The state Constitution-based claims:
As for plaintiffs’ State Constitution-based claims, they principally argue that the court overlooked that New York has long recognized the existence of a person’s fundamental right to self-determination over his or her own body and the type of medical treatment he or she receives. Thus, they assert, to the extent that the Penal Law does prohibit aid-in-dying, the law must be strictly scrutinized and may only be enforced in that context if it can be said to be narrowly tailored to advance a compelling state interest. Even if a fundamental right is not at issue, plaintiffs contend, their complaint establishes sufficient factual allegations such that discovery should proceed on the issue of whether the relevant statutory sections are rationally related to a legitimate government interest. Plaintiffs further claim that the court failed to distinguish between their equal protection and substantive due process claims, addressing only the former. To the extent that, in rejecting the equal protection claim, the court relied on Bezio v. Dorsey, plaintiffs assert that it is inapposite, since that case did not address aid-in-dying. They also question the court’s reliance on Vacco v. Quill, since it analyzed the right to aid-in-dying under the United States Constitution, not the New York State Constitution.
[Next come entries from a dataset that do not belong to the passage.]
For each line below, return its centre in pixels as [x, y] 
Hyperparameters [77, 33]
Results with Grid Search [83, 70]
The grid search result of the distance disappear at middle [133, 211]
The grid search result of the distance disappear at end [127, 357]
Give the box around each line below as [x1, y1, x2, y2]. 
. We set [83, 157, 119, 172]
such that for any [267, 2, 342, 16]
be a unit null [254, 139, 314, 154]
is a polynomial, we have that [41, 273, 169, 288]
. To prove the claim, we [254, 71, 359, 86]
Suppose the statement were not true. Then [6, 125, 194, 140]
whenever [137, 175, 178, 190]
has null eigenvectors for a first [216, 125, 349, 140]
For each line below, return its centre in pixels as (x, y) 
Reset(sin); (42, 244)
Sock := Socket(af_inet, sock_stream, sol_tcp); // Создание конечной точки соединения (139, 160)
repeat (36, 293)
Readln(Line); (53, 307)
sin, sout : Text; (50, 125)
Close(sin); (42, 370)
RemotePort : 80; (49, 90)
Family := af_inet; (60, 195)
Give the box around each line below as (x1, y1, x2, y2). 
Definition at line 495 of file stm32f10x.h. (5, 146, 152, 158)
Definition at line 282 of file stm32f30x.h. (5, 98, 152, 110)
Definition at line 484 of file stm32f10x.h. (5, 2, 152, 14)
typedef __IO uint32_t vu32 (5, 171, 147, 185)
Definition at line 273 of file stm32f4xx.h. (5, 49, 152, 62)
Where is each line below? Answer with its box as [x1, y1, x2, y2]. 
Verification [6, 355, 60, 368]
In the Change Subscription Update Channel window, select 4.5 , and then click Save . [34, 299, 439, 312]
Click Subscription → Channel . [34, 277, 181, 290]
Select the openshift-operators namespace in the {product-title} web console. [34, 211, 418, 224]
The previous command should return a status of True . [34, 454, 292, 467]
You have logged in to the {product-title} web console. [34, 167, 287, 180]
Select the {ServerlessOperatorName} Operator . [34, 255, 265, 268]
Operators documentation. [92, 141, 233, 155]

Finally, plaintiffs stress the United States Supreme Court’s observation in Vacco that there may be some scenario where the Penal Law sections at issue could clash with patients’ freedom, and that, as reflected in recent Supreme Court cases such as Obergefell v. Hodges…which recognized a constitutional right to same-sex marriage, evolving social views are entitled to consideration in identifying rights that historically were rejected by the courts.
The legal template for statutory interpretation:
The paramount goal in interpreting a statute is to effectuate the intent of the legislature, and clear and unambiguous statutory language should be construed so as to give effect to its the plain meaning…”In construing statutes, it is a well-established rule that resort must be had to the natural signification of the words employed, and if they have a definite meaning, which involves no absurdity or contradiction, there is no room for construction and courts have no right to add to or take away from that meaning”…In the absence of any controlling statutory definition, reviewing courts construe words of ordinary import “with their usual and commonly understood meaning, and in that connection have regarded dictionary definitions as useful guideposts’ in determining the meaning of a word or phrase”[.]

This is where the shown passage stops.